BEGIN

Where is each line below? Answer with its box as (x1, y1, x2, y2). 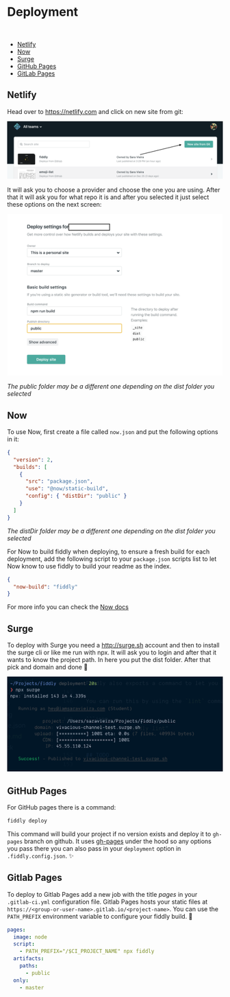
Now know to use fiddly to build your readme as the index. (7, 562, 172, 570)
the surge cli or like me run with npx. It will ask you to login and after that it (7, 648, 217, 656)
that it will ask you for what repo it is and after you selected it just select (7, 193, 209, 201)
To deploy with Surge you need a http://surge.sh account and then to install (7, 641, 220, 650)
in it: (7, 435, 19, 443)
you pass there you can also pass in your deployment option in (7, 844, 181, 852)
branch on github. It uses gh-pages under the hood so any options (23, 837, 212, 845)
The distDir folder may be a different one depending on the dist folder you (7, 527, 216, 535)
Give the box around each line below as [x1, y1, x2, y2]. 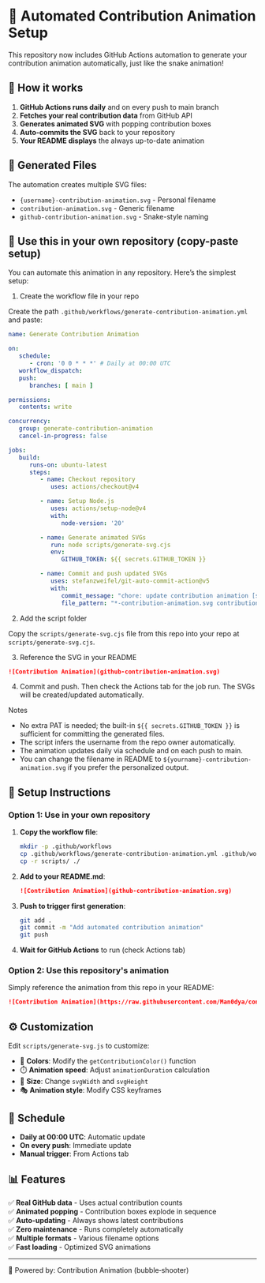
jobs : [8, 446, 26, 454]
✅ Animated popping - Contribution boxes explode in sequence [8, 1206, 217, 1216]
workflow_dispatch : [18, 366, 83, 374]
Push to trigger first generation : [19, 901, 126, 910]
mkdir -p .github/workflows [19, 842, 112, 851]
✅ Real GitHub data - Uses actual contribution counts [8, 1198, 183, 1207]
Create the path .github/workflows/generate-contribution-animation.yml [8, 307, 248, 317]
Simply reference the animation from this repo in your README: [8, 983, 215, 992]
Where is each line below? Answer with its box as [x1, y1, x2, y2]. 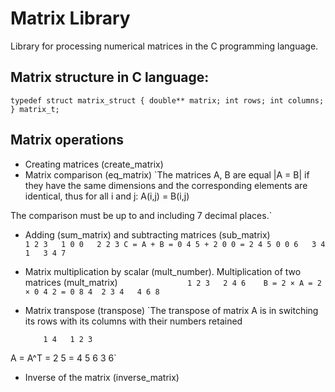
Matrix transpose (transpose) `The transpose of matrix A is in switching [24, 304, 319, 316]
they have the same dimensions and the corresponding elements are [24, 179, 308, 191]
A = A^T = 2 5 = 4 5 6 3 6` [10, 352, 117, 364]
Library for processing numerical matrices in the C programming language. [10, 40, 319, 52]
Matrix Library [10, 7, 131, 30]
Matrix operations [10, 132, 125, 149]
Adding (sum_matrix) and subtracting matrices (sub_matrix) [24, 228, 271, 241]
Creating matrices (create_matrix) [24, 158, 164, 170]

END

### [Prompt]
What this exercise asks for is every line of the data above with the word "that".

### [Answer section]
the surge cli or like me run with npx. It will ask you to login and after that it (7, 648, 217, 656)
that it will ask you for what repo it is and after you selected it just select (7, 193, 209, 201)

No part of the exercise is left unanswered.